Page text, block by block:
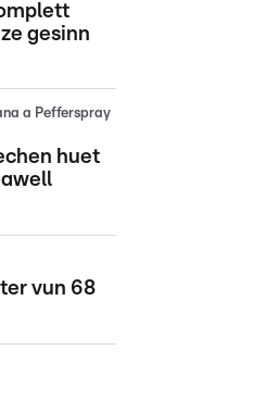
gesinn
a Pefferspray
huet
vun 68
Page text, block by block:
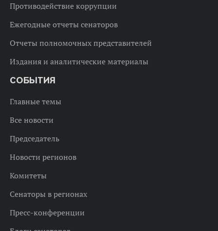
Противодействие коррупции
Ежегодные отчеты сенаторов
Отчеты полномочных представителей
Издания и аналитические материалы
СОБЫТИЯ
Главные темы
Все новости
Председатель
Новости регионов
Комитеты
Сенаторы в регионах
Пресс-конференции
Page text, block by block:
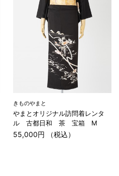
きものやまと
やまとオリジナル訪問着レンタ
ル 古都日和 茶 宝箱 M
55,000円 （税込）
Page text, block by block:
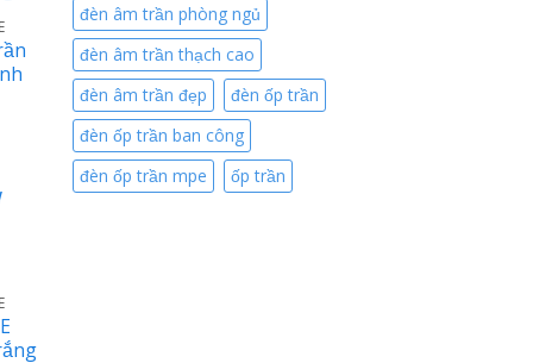
₫.
đèn âm trần phòng ngủ
đèn âm trần thạch cao
đèn âm trần đẹp
đèn ốp trần
đèn ốp trần ban công
đèn ốp trần mpe
ốp trần
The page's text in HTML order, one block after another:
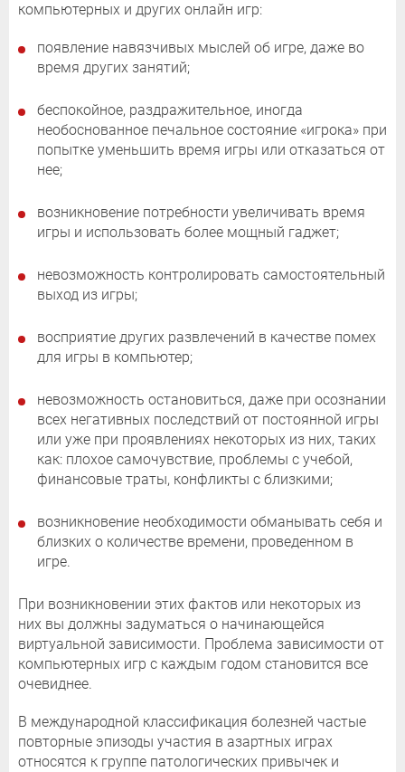
компьютерных и других онлайн игр:
появление навязчивых мыслей об игре, даже во
время других занятий;
беспокойное, раздражительное, иногда
необоснованное печальное состояние «игрока» при
попытке уменьшить время игры или отказаться от
нее;
возникновение потребности увеличивать время
игры и использовать более мощный гаджет;
невозможность контролировать самостоятельный
выход из игры;
восприятие других развлечений в качестве помех
для игры в компьютер;
невозможность остановиться, даже при осознании
всех негативных последствий от постоянной игры
или уже при проявлениях некоторых из них, таких
как: плохое самочувствие, проблемы с учебой,
финансовые траты, конфликты с близкими;
возникновение необходимости обманывать себя и
близких о количестве времени, проведенном в
игре.
При возникновении этих фактов или некоторых из
них вы должны задуматься о начинающейся
виртуальной зависимости. Проблема зависимости от
компьютерных игр с каждым годом становится все
очевиднее.
В международной классификация болезней частые
повторные эпизоды участия в азартных играх
относятся к группе патологических привычек и
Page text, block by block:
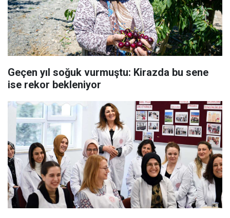
Geçen yıl soğuk vurmuştu: Kirazda bu sene
ise rekor bekleniyor
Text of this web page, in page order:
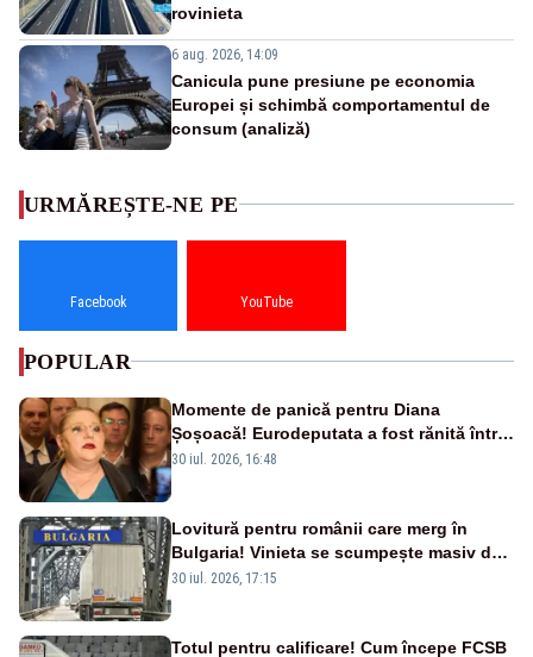
rovinieta
6 aug. 2026, 14:09
Canicula pune presiune pe economia
Europei și schimbă comportamentul de
consum (analiză)
URMĂREȘTE-NE PE
Facebook YouTube
POPULAR
Momente de panică pentru Diana
Șoșoacă! Eurodeputata a fost rănită într-
un accident rutier
30 iul. 2026, 16:48
Lovitură pentru românii care merg în
Bulgaria! Vinieta se scumpește masiv de
la 1 august
30 iul. 2026, 17:15
Totul pentru calificare! Cum începe FCSB
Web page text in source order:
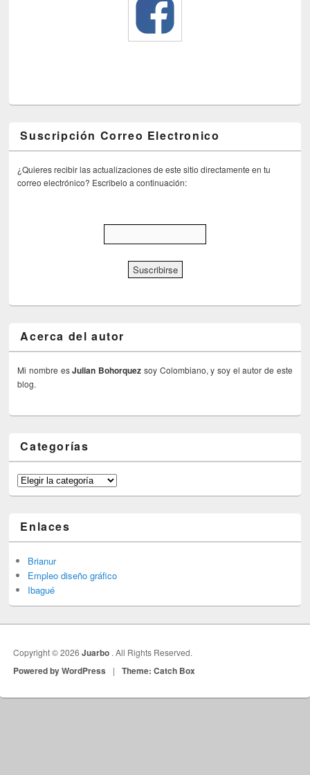
Suscripción Correo Electronico
¿Quieres recibir las actualizaciones de este sitio directamente en tu
correo electrónico? Escribelo a continuación:
Acerca del autor
Mi nombre esJulian Bohorquez soy Colombiano, y soy el autor de este
blog.
Categorías
Categorías
Enlaces
Brianur
Empleo diseño gráfico
Ibagué
Copyright © 2026Juarbo . All Rights Reserved.
Powered by WordPress | Theme: Catch Box
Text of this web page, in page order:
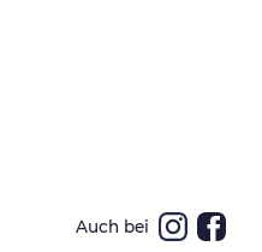
Auch bei
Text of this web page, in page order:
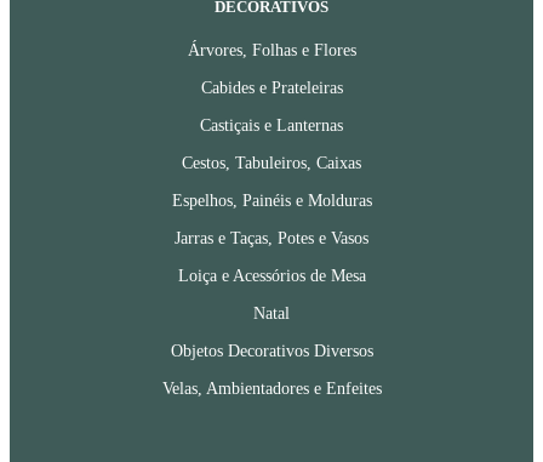
DECORATIVOS
Árvores, Folhas e Flores
Cabides e Prateleiras
Castiçais e Lanternas
Cestos, Tabuleiros, Caixas
Espelhos, Painéis e Molduras
Jarras e Taças, Potes e Vasos
Loiça e Acessórios de Mesa
Natal
Objetos Decorativos Diversos
Velas, Ambientadores e Enfeites
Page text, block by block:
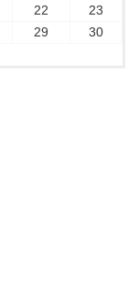
22
23
29
30
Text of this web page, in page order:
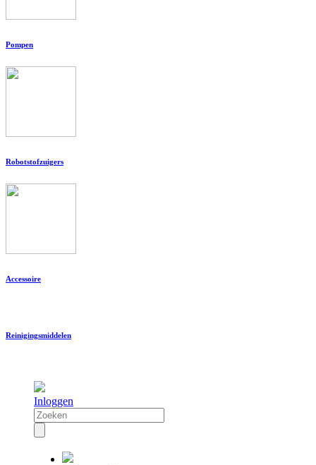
==================================================
_Work order:_ Within the material above, find the lines that hold "trần" and report only how many there are.

_Result for this task:_ 7